Source data

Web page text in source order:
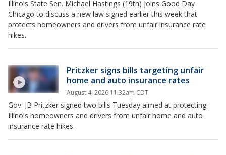
Illinois State Sen. Michael Hastings (19th) joins Good Day
Chicago to discuss a new law signed earlier this week that
protects homeowners and drivers from unfair insurance rate
hikes.
Pritzker signs bills targeting unfair
home and auto insurance rates
August 4, 2026 11:32am CDT
Gov. JB Pritzker signed two bills Tuesday aimed at protecting
Illinois homeowners and drivers from unfair home and auto
insurance rate hikes.
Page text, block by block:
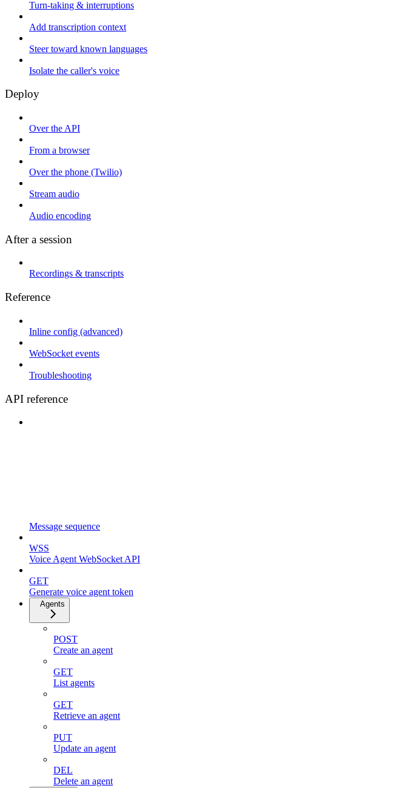
Turn-taking & interruptions
Add transcription context
Steer toward known languages
Isolate the caller's voice
Deploy
Over the API
From a browser
Over the phone (Twilio)
Stream audio
Audio encoding
After a session
Recordings & transcripts
Reference
Inline config (advanced)
WebSocket events
Troubleshooting
API reference
Message sequence
WSS
Voice Agent WebSocket API
GET
Generate voice agent token
Agents
POST
Create an agent
GET
List agents
GET
Retrieve an agent
PUT
Update an agent
DEL
Delete an agent

Exercise requirements
Could you repeat all of the data exactly, minus the pictures?

Task solution
Web page text in source order:
Illinois State Sen. Michael Hastings (19th) joins Good Day
Chicago to discuss a new law signed earlier this week that
protects homeowners and drivers from unfair insurance rate
hikes.
Pritzker signs bills targeting unfair
home and auto insurance rates
August 4, 2026 11:32am CDT
Gov. JB Pritzker signed two bills Tuesday aimed at protecting
Illinois homeowners and drivers from unfair home and auto
insurance rate hikes.
Page text, block by block:
Turn-taking & interruptions
Add transcription context
Steer toward known languages
Isolate the caller's voice
Deploy
Over the API
From a browser
Over the phone (Twilio)
Stream audio
Audio encoding
After a session
Recordings & transcripts
Reference
Inline config (advanced)
WebSocket events
Troubleshooting
API reference
Message sequence
WSS
Voice Agent WebSocket API
GET
Generate voice agent token
Agents
POST
Create an agent
GET
List agents
GET
Retrieve an agent
PUT
Update an agent
DEL
Delete an agent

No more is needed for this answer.